> [YOUR ASSIGNMENT]: Your answer must consist of exactly the lines below, starting with the line with "How to Contribute [46, 171]" and going on through the line with "sphinx-build docs build [60, 135]", and nothing else.
┌────────
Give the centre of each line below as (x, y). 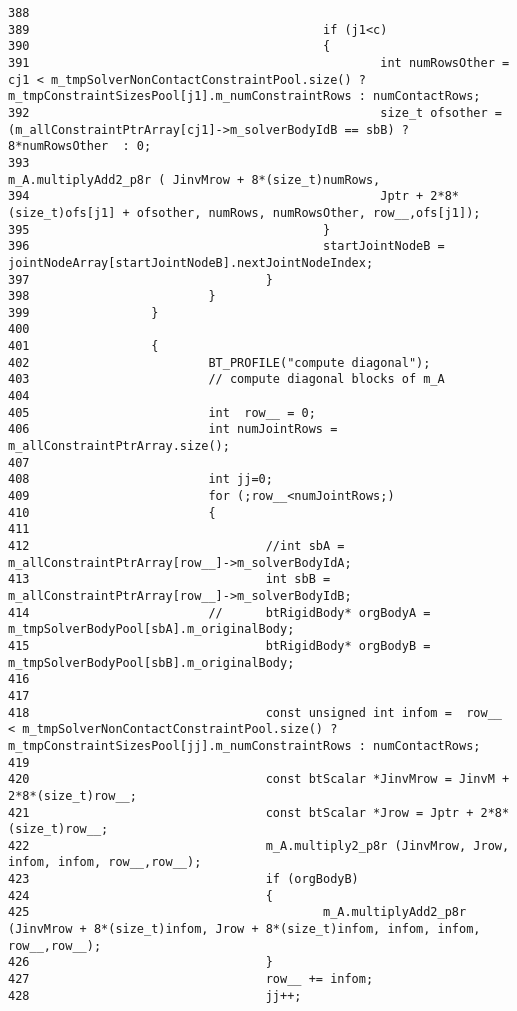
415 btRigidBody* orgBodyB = (219, 645)
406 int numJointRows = (173, 429)
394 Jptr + (216, 196)
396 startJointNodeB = (226, 246)
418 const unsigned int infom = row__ (255, 712)
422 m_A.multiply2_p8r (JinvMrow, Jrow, (259, 845)
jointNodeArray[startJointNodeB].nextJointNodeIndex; (191, 262)
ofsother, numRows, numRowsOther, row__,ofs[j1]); (308, 212)
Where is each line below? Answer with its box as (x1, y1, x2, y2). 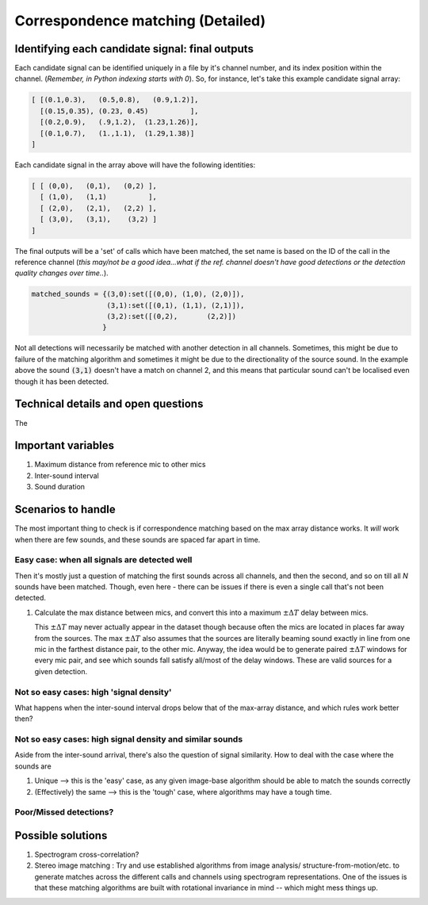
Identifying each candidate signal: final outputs (14, 42, 254, 56)
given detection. (34, 666, 87, 676)
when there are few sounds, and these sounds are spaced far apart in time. (14, 535, 261, 544)
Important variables (14, 439, 115, 452)
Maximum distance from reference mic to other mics (34, 460, 206, 470)
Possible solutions (14, 829, 108, 842)
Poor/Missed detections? (14, 807, 114, 818)
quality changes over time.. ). (14, 268, 109, 278)
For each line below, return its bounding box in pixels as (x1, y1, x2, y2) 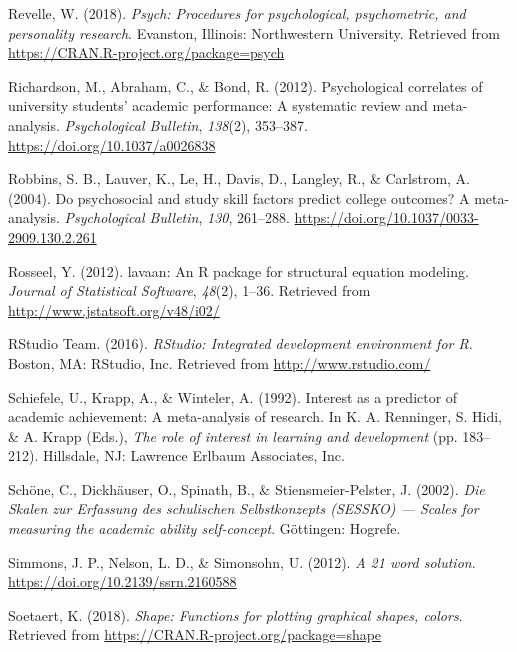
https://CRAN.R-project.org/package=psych (8, 42, 285, 63)
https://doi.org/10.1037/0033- (294, 207, 479, 228)
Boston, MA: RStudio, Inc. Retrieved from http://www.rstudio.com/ (8, 352, 431, 373)
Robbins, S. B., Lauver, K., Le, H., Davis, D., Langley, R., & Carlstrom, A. (8, 168, 470, 189)
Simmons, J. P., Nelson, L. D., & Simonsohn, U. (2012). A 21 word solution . (8, 551, 476, 572)
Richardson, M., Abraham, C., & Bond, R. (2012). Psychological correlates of (8, 75, 483, 96)
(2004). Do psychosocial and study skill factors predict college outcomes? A (8, 187, 470, 208)
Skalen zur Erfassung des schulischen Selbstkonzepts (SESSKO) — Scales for (8, 498, 479, 519)
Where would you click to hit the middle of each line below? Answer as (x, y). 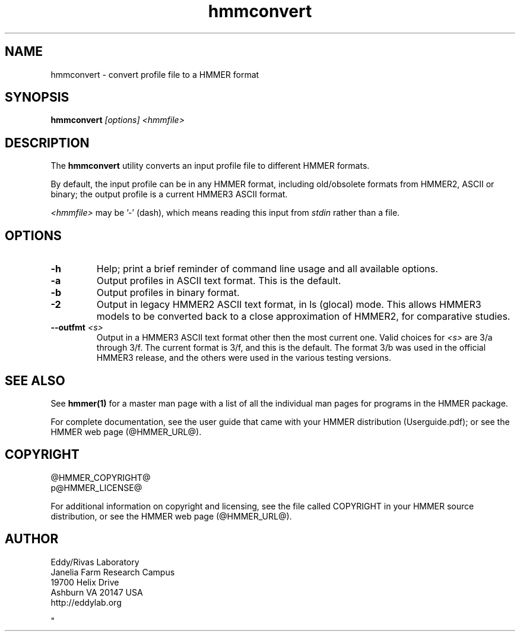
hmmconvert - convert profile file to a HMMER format (155, 74)
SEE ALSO (35, 380)
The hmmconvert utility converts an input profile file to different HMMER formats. (210, 166)
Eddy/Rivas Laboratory (95, 562)
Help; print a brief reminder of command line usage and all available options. (267, 269)
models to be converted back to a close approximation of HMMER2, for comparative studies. (303, 317)
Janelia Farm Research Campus (113, 572)
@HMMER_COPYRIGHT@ (101, 477)
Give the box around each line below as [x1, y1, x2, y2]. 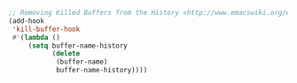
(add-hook [8, 16, 45, 26]
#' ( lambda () [12, 33, 61, 41]
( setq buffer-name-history [27, 41, 128, 50]
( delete [51, 49, 81, 58]
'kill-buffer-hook [12, 25, 81, 34]
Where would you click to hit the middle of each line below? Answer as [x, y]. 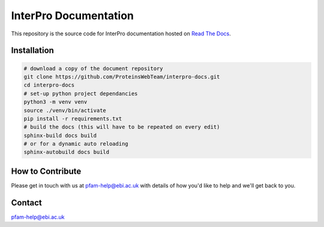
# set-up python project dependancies [81, 93]
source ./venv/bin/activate [65, 110]
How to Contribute [46, 171]
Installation [32, 51]
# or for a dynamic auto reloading [76, 144]
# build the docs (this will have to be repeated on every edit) [122, 127]
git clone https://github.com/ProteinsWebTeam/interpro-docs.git [122, 77]
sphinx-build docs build [60, 135]
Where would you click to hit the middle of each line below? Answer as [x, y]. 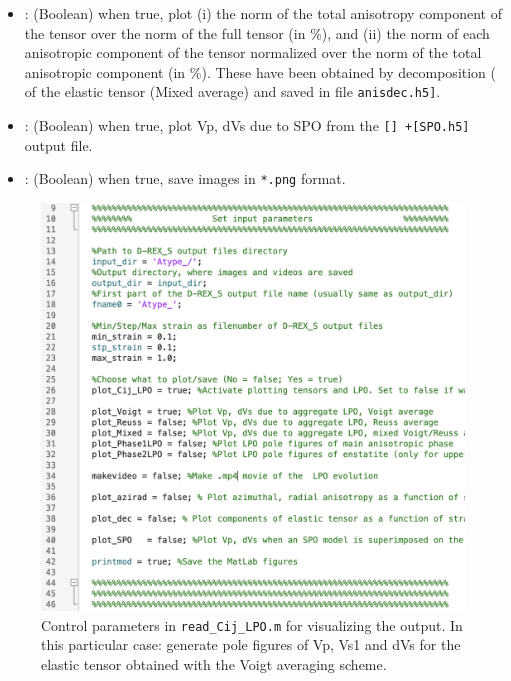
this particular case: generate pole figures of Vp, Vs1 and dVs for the [251, 644]
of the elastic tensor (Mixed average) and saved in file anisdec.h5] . [232, 91]
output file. [58, 144]
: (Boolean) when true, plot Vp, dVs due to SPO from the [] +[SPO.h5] [247, 125]
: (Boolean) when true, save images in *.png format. [185, 178]
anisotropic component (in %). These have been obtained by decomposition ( [260, 71]
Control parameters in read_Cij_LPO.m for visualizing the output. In [252, 624]
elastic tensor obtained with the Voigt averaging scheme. [214, 664]
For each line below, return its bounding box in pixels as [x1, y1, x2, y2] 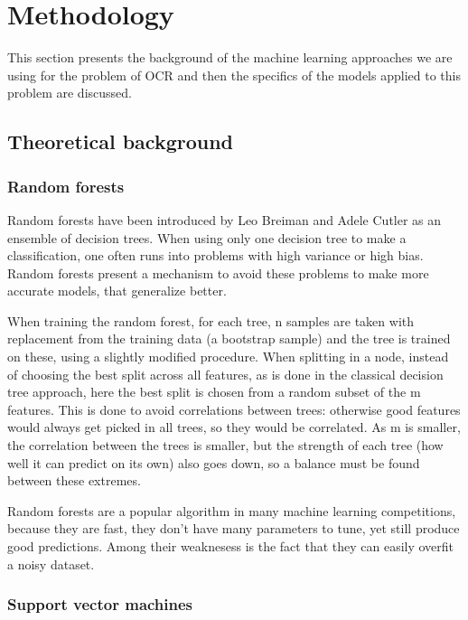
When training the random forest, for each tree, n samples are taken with [7, 311, 415, 330]
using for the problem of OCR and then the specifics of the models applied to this [7, 65, 461, 84]
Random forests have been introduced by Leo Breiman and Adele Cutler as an [7, 210, 442, 229]
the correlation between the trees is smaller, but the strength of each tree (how [7, 436, 444, 455]
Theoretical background [7, 127, 234, 155]
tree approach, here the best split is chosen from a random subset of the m [7, 382, 421, 401]
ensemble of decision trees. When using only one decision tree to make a [7, 228, 407, 247]
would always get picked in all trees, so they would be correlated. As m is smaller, [7, 418, 461, 437]
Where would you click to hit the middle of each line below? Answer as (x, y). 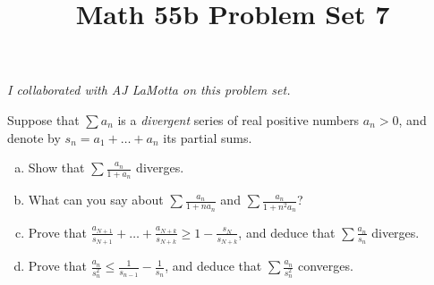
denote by (34, 137)
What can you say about (96, 200)
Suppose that (43, 119)
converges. (325, 266)
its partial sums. (208, 137)
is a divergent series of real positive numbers (238, 119)
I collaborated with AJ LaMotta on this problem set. (149, 90)
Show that (56, 168)
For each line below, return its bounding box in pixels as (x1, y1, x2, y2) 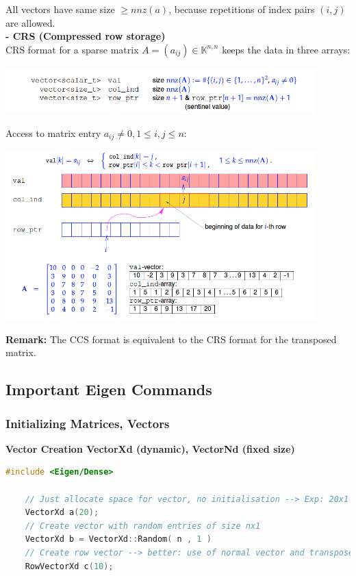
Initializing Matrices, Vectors (5, 414, 170, 431)
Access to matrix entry (5, 125, 101, 140)
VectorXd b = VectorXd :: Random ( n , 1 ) (25, 534, 212, 544)
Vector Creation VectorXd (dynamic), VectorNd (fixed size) (5, 441, 295, 455)
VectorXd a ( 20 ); (25, 508, 99, 518)
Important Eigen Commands (5, 379, 212, 400)
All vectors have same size (5, 2, 115, 16)
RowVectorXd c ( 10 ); (25, 561, 114, 571)
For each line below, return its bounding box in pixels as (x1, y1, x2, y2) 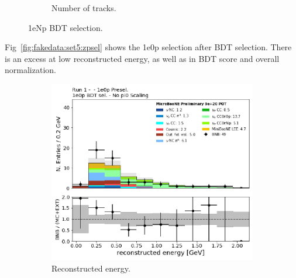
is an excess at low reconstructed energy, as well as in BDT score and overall (5, 52, 280, 64)
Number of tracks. (51, 2, 116, 13)
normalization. (5, 64, 56, 76)
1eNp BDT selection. (28, 21, 103, 33)
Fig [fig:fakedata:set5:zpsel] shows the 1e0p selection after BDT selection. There (5, 41, 292, 53)
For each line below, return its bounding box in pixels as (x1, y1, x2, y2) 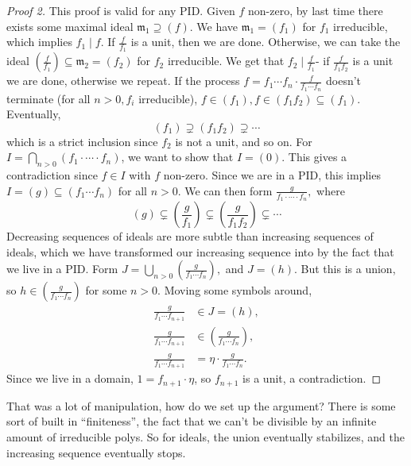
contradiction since (6, 167, 98, 183)
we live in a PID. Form (6, 260, 118, 277)
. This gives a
└────────
> [THE ANSWER]:
How to Contribute [46, 171]
Installation [32, 51]
# or for a dynamic auto reloading [76, 144]
# build the docs (this will have to be repeated on every edit) [122, 127]
git clone https://github.com/ProteinsWebTeam/interpro-docs.git [122, 77]
sphinx-build docs build [60, 135]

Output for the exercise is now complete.